Advancements in computer science and the legislative and ethical response to animal testing formed a perfect synergy, allowing scientists to develop, then eventually deploy, drugs in the ’90s and ’00s. But in the ’10s, AI changed the game. Now scientists could create simulations based on a mammoth range of data sets — DNA sequences, electronic health records, socio-economic records, you name it. They fed all this data into computer systems like Professor Frink did in “The Simpsons,” generating accurate models that prefaced the most significant medical trials of the decade.

 

COVID-19 and In Silico

In silico clinical trials, in silico screening, COVID-19, The Sims

On April 1, 2020, the world had pretty much ground to a halt. Stores had rolled down the blinds and closed the doors. Airplanes lay dormant on airstrips. Federal, state, and local governments issued stay-at-home orders. “Social distancing,” “furlough,” and “unprecedented” had entered the collective lexicon. Twenty percent of the American population was working from home. (This number would increase the following month.)

There was more demand for a vaccine than at any point in human civilization.

So biopharma had two options:

  • Rush head-first into human clinical trials and hope for the best, potentially risking lives.
  • Or invest more time and resources into in silico, which evaluated the safety of chemicals before treatments reached the human clinical trial stage.
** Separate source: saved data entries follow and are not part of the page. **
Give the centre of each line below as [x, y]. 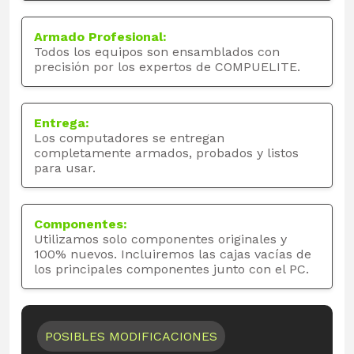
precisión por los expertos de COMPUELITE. [167, 67]
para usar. [65, 168]
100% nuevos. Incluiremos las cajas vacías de [173, 254]
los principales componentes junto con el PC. [171, 269]
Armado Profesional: [100, 37]
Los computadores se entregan [129, 138]
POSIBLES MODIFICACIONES [131, 337]
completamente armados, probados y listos [166, 153]
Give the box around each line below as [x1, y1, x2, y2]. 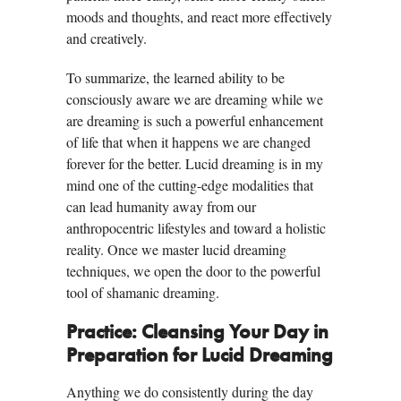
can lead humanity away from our [66, 197, 256, 217]
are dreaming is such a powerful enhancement [66, 111, 323, 131]
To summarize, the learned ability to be [66, 68, 285, 88]
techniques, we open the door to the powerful [66, 261, 320, 281]
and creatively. [66, 29, 147, 48]
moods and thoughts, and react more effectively [66, 7, 332, 27]
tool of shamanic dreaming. [66, 283, 219, 303]
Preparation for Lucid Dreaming [66, 346, 333, 367]
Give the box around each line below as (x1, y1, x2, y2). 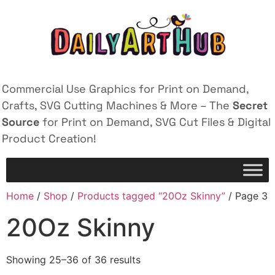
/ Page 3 (225, 190, 268, 203)
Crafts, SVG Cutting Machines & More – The (2, 98, 233, 112)
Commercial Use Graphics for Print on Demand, (2, 82, 249, 96)
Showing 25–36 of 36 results (6, 254, 141, 266)
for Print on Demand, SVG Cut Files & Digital (39, 115, 271, 129)
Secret (233, 98, 268, 112)
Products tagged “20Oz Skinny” (77, 190, 225, 203)
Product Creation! (2, 131, 96, 145)
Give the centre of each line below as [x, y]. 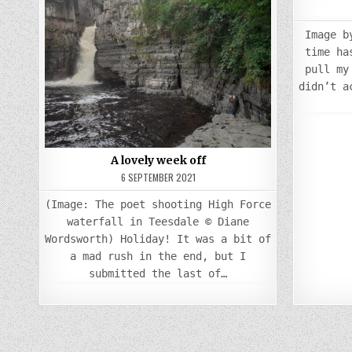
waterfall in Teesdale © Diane [158, 222]
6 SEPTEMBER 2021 [158, 178]
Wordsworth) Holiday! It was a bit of [158, 239]
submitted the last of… [158, 274]
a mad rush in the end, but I [158, 257]
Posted [136, 14]
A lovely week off [158, 161]
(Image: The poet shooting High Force [158, 205]
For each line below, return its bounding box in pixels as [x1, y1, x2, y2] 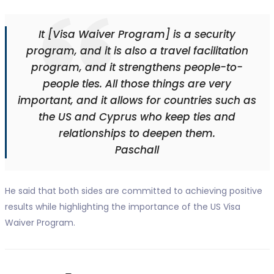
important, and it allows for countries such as [18, 92, 256, 108]
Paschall [115, 142, 159, 157]
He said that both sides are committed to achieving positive [4, 184, 262, 197]
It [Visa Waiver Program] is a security [39, 26, 235, 42]
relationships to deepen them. [59, 125, 215, 141]
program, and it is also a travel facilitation [26, 43, 248, 58]
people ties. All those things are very [43, 76, 231, 91]
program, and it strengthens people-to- [31, 59, 243, 75]
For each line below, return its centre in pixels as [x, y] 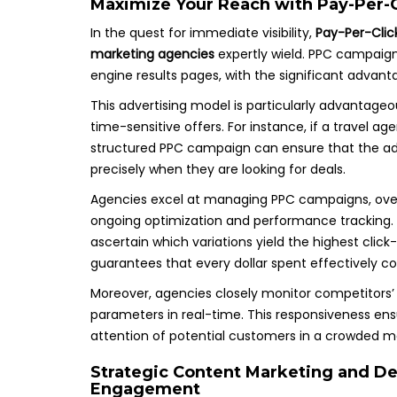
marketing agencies [152, 54]
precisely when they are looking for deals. [218, 169]
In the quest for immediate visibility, [203, 33]
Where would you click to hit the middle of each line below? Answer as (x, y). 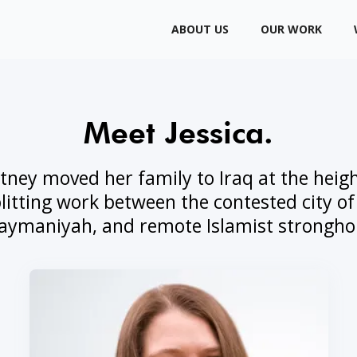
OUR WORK (292, 29)
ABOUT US (200, 29)
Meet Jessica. (178, 132)
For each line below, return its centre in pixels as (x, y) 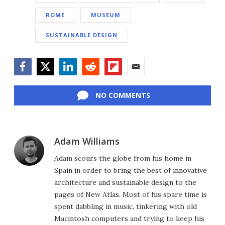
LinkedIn (75, 80)
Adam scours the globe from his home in (123, 158)
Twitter (50, 80)
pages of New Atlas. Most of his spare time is (131, 194)
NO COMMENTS (123, 95)
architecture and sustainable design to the (125, 182)
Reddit (93, 80)
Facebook (32, 80)
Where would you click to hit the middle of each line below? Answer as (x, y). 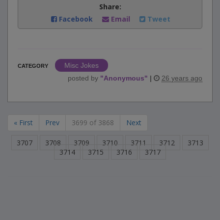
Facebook (76, 19)
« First (23, 123)
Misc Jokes (82, 66)
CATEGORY (33, 66)
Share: (110, 7)
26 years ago (182, 78)
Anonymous (124, 78)
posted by (84, 78)
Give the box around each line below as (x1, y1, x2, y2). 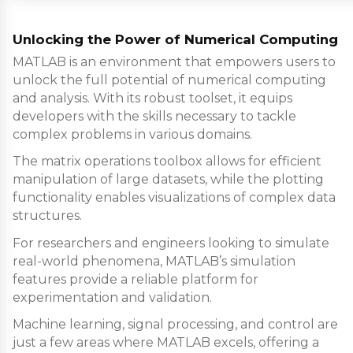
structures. (13, 208, 82, 224)
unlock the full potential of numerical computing (13, 72, 326, 88)
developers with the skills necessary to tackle (13, 109, 296, 124)
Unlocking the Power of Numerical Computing (13, 31, 338, 47)
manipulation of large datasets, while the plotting (13, 172, 324, 188)
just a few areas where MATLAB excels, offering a (13, 334, 319, 350)
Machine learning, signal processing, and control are (13, 316, 338, 332)
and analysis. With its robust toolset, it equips (13, 91, 292, 106)
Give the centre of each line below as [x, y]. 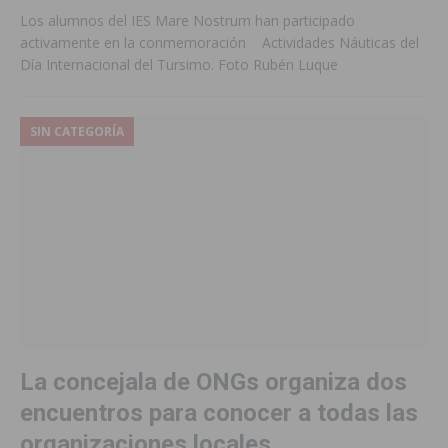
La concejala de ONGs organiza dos [213, 381]
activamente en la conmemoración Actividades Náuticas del [219, 43]
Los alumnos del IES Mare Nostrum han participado [187, 21]
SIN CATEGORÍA [77, 132]
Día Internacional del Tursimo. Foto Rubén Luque [183, 65]
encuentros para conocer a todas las [219, 412]
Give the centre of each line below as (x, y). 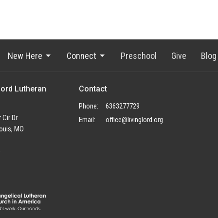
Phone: (88, 106)
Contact (93, 89)
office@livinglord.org (134, 119)
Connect (82, 56)
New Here (25, 56)
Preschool (139, 56)
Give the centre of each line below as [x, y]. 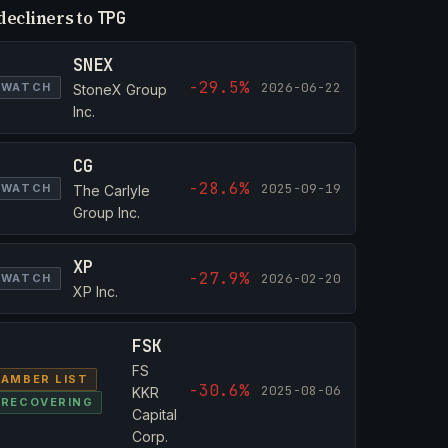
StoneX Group [119, 89]
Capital [155, 414]
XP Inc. [95, 291]
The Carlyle [111, 190]
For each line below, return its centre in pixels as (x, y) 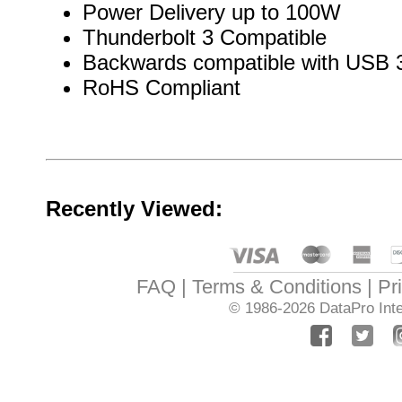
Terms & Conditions (276, 286)
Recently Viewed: (134, 209)
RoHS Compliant (161, 87)
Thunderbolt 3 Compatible (204, 37)
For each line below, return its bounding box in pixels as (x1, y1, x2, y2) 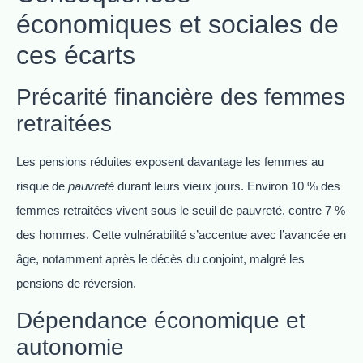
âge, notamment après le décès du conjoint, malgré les (16, 251, 305, 266)
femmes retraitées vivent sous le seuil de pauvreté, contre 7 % (16, 203, 345, 217)
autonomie (16, 335, 124, 361)
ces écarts (16, 40, 135, 70)
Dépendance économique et (16, 308, 305, 334)
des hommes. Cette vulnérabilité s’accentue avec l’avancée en (16, 227, 346, 241)
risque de (16, 178, 68, 193)
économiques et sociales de (16, 9, 339, 39)
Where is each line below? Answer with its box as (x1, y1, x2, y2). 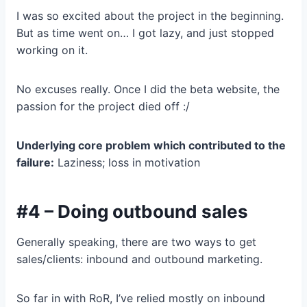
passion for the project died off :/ (16, 99, 190, 114)
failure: (16, 156, 54, 170)
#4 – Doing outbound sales (16, 201, 248, 223)
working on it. (16, 43, 88, 58)
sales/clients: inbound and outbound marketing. (16, 252, 262, 267)
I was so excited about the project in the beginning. (16, 9, 284, 23)
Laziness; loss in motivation (54, 156, 200, 170)
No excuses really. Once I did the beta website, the (16, 82, 280, 97)
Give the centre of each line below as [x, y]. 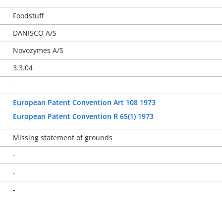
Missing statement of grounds [62, 138]
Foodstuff [28, 16]
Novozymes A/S [38, 50]
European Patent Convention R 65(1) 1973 [83, 116]
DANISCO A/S [34, 33]
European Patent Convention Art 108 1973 [84, 102]
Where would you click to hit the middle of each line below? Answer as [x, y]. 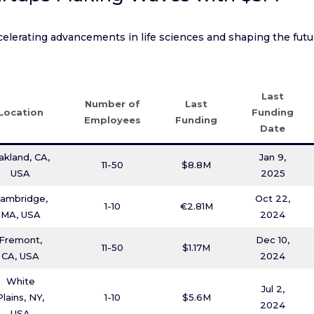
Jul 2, [273, 289]
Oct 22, [273, 198]
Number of [113, 104]
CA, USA [21, 256]
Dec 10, [273, 240]
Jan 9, [273, 157]
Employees [113, 120]
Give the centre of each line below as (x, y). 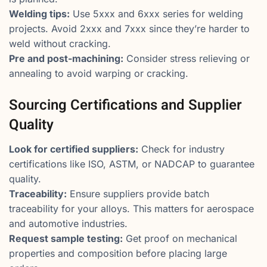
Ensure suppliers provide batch (138, 194)
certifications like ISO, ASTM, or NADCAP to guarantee (132, 164)
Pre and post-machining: (66, 59)
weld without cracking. (60, 44)
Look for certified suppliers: (74, 149)
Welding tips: (39, 14)
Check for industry (181, 149)
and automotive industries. (68, 224)
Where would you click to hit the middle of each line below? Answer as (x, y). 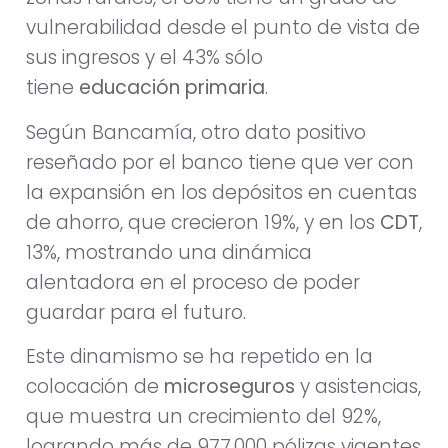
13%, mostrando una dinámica (169, 252)
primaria (225, 88)
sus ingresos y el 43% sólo (144, 58)
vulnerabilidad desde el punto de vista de (223, 28)
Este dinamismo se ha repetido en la (199, 356)
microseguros (229, 386)
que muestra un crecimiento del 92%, (203, 416)
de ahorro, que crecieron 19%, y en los (203, 222)
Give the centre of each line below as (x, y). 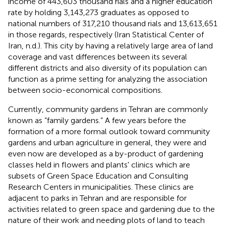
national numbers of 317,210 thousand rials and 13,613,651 (113, 23)
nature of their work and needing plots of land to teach (106, 220)
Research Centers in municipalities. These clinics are (101, 187)
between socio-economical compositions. (85, 90)
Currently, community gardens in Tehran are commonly (108, 109)
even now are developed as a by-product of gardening (106, 153)
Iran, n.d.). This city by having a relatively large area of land (110, 45)
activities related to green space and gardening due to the (111, 209)
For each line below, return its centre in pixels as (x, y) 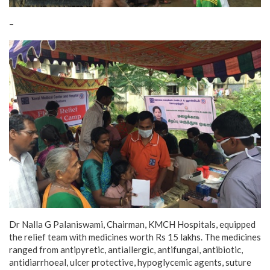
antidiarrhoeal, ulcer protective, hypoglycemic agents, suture (130, 262)
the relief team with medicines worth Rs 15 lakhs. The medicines (135, 237)
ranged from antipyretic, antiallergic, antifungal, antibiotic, (126, 250)
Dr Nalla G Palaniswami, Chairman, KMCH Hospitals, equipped (132, 224)
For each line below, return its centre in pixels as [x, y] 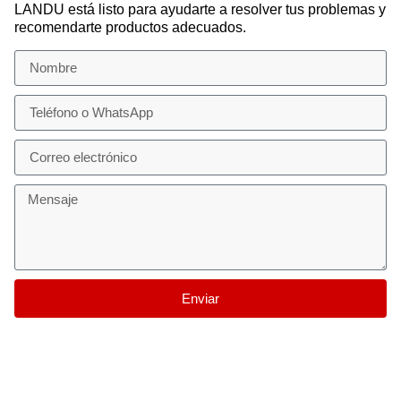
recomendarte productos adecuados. [130, 28]
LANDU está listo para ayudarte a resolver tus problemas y [200, 10]
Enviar [200, 298]
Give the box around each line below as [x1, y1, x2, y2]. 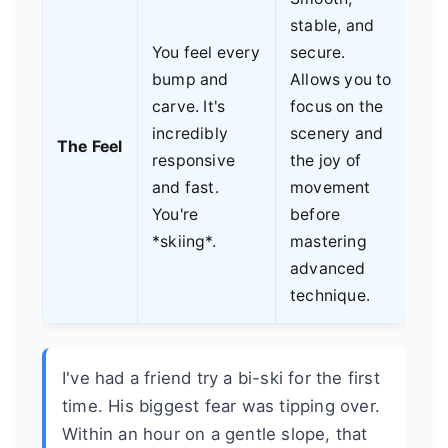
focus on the [290, 96, 384, 116]
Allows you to [290, 69, 392, 89]
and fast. [152, 177, 219, 197]
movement [290, 177, 371, 197]
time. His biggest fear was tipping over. [62, 395, 381, 416]
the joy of [290, 150, 361, 170]
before [290, 204, 341, 224]
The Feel [57, 136, 123, 156]
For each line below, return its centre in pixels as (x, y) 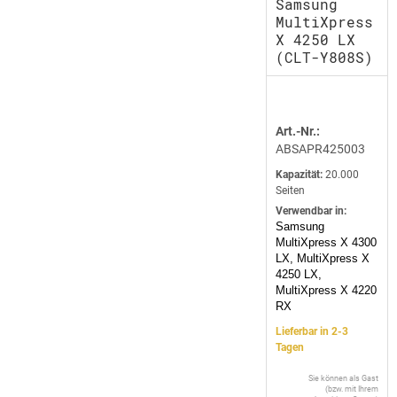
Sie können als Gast (343, 379)
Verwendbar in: (311, 211)
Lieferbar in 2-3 (312, 332)
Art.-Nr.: (298, 132)
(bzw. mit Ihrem (352, 389)
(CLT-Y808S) (324, 58)
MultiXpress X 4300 (326, 243)
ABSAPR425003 (320, 149)
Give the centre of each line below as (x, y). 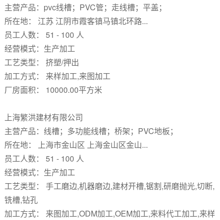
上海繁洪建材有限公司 (44, 117)
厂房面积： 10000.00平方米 (53, 90)
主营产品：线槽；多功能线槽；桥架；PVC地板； (91, 131)
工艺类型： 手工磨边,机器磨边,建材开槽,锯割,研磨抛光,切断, (109, 186)
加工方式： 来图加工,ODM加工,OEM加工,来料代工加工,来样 (110, 213)
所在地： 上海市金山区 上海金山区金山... (76, 145)
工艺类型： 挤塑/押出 (41, 62)
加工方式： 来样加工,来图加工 (57, 76)
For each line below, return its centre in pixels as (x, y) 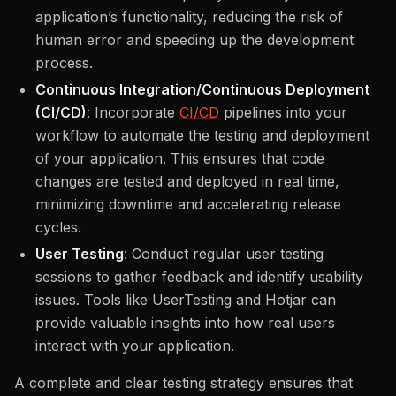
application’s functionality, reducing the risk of (189, 17)
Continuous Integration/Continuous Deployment (202, 90)
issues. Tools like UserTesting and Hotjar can (186, 300)
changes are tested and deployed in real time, (187, 182)
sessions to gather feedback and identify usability (199, 277)
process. (64, 63)
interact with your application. (135, 346)
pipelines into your (283, 113)
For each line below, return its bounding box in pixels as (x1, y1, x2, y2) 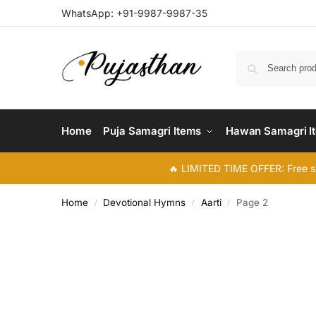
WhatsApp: (61, 7, 116, 19)
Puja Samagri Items (103, 124, 202, 138)
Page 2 (236, 197, 268, 208)
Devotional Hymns (103, 197, 186, 208)
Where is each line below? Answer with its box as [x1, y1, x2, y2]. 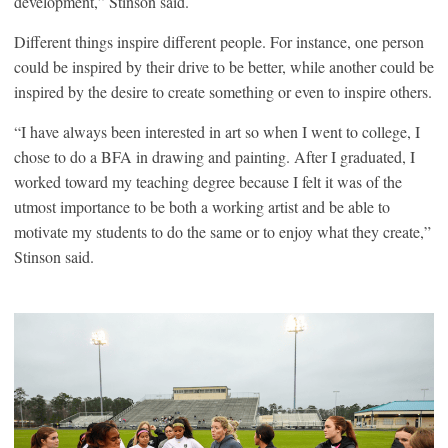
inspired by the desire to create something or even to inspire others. [14, 80, 432, 102]
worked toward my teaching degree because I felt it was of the [14, 170, 402, 192]
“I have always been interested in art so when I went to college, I [14, 120, 420, 142]
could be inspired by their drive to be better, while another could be [14, 55, 434, 77]
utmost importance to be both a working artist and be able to [14, 195, 390, 217]
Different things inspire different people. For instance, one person [14, 30, 424, 52]
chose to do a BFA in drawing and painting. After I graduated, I [14, 145, 415, 167]
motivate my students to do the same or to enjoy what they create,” [14, 220, 431, 242]
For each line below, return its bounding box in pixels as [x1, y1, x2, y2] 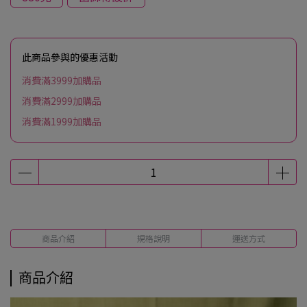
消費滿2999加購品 [22, 94, 101, 108]
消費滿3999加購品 [22, 73, 101, 87]
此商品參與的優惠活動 [22, 50, 118, 64]
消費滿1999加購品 [22, 114, 101, 128]
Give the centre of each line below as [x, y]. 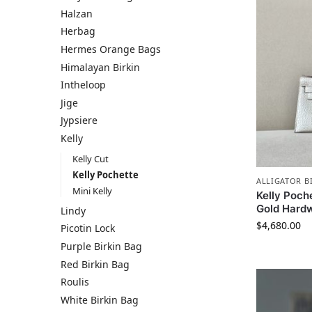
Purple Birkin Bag [101, 247]
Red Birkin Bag [95, 264]
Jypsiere [79, 120]
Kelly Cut [90, 158]
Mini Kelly [92, 191]
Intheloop [83, 85]
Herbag [78, 31]
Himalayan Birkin [100, 67]
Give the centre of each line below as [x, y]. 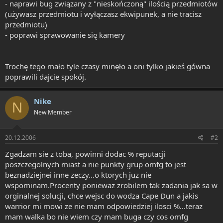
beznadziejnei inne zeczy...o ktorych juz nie [78, 175]
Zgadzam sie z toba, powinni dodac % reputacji [85, 154]
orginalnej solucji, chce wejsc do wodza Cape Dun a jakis [102, 196]
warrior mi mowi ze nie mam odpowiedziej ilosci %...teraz [104, 206]
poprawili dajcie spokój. [46, 76]
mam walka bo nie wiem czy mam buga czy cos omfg [97, 217]
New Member [53, 112]
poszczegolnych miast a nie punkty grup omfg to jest [96, 164]
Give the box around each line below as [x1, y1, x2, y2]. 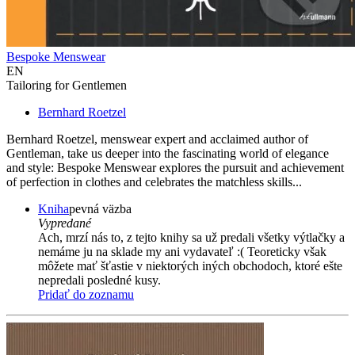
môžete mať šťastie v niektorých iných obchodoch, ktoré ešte [38, 259, 342, 273]
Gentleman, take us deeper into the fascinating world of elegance [6, 147, 329, 161]
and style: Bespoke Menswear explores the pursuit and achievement [6, 161, 344, 175]
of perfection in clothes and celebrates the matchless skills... [6, 175, 302, 189]
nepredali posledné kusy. [38, 273, 161, 288]
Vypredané [38, 216, 91, 231]
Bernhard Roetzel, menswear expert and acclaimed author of [6, 132, 308, 147]
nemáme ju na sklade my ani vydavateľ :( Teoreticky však [38, 245, 326, 259]
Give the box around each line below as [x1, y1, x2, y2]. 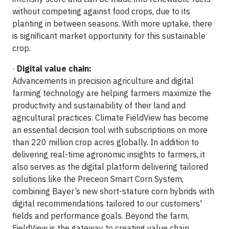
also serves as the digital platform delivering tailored [12, 161, 208, 172]
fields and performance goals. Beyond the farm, [12, 210, 189, 221]
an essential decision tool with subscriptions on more [12, 124, 208, 135]
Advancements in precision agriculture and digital [12, 75, 194, 86]
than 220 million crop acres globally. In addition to [12, 136, 199, 147]
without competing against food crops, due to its [12, 6, 190, 16]
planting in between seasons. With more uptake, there [12, 18, 212, 29]
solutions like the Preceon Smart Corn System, [12, 173, 184, 184]
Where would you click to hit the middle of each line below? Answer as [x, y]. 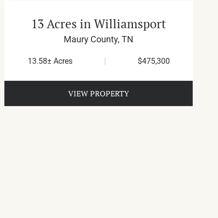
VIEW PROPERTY [99, 94]
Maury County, [93, 39]
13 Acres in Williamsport [99, 24]
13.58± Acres [50, 61]
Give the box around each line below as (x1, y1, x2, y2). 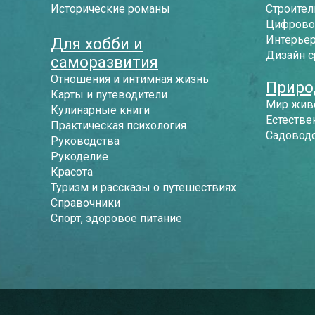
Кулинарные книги (51, 103, 150, 117)
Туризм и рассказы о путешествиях (51, 181, 236, 194)
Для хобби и (51, 34, 143, 53)
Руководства (51, 134, 120, 148)
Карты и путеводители (51, 88, 167, 101)
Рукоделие (51, 150, 108, 163)
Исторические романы (51, 2, 170, 15)
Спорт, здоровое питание (51, 212, 182, 225)
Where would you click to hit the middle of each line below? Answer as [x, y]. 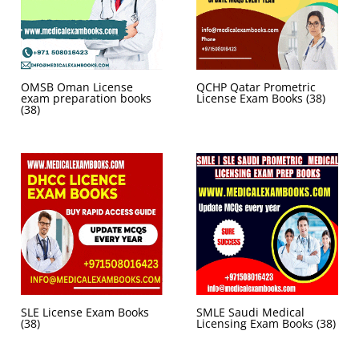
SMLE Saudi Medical [250, 313]
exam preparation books [86, 99]
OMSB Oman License [77, 87]
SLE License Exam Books [85, 313]
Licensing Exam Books [256, 324]
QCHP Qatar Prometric [256, 87]
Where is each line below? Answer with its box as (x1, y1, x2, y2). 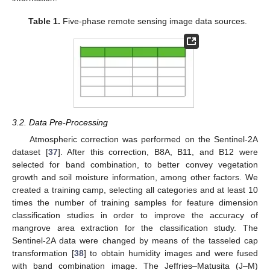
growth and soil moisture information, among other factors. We (12, 172, 258, 183)
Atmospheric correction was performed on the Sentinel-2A (29, 134, 258, 145)
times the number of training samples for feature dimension (12, 198, 258, 208)
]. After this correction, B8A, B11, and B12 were (57, 147, 259, 157)
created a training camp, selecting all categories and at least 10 (12, 185, 258, 195)
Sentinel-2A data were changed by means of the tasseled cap (12, 236, 258, 246)
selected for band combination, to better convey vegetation (12, 160, 258, 170)
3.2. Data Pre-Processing (12, 118, 108, 128)
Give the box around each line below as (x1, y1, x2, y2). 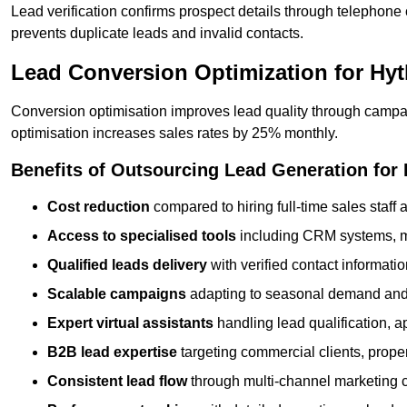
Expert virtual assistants (47, 315, 213, 332)
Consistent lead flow (47, 373, 187, 390)
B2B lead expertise (47, 344, 177, 361)
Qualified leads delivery (47, 257, 207, 273)
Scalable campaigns (47, 286, 186, 303)
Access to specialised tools (47, 228, 236, 244)
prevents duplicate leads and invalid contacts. (11, 25, 303, 42)
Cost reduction (47, 199, 150, 215)
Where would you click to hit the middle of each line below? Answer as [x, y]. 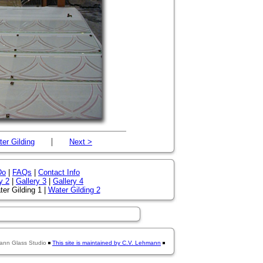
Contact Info [59, 172]
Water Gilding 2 [74, 190]
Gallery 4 [68, 181]
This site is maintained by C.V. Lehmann [107, 243]
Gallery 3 [31, 181]

Biopharma chose the latter.

Other testing and screening methods were paramount to COVID vaccine development. But in silico heavily relies on AI, which makes it such a fascinating subject for technophiles. It’s all about math and models and manipulating data. There’s a certain science-fiction feel to in silico, where complicated computer algorithms have the power to end a pandemic. But in silico is very much science fact.

There are many examples of researchers using this tech in 2020. Some scientists, for example, developed a comprehensive model that incorporated elements of the adaptive and innate immune systems, rates of viral replication, the system responsible for cellular entry inflammatory, cytokines, and something called the “coagulation cascade.” (It relates to blood clots.) The model discovered clinical outcomes and treatment responses to understand vaccine patients. Other scientists developed an analytical platform that examined serological and vaccine targets.

 

Before You Go

It’s hard to estimate the impact of in silico screening on COVID vaccine development. It’s just one stage of the evolution of the vaccines that nurses are injecting into patients’ arms right now. But expect computer simulations to play a more significant role in the future of medical science, where biopharma companies test drugs in virtual environments before administering them to the public. Just like in “StrangerVille.”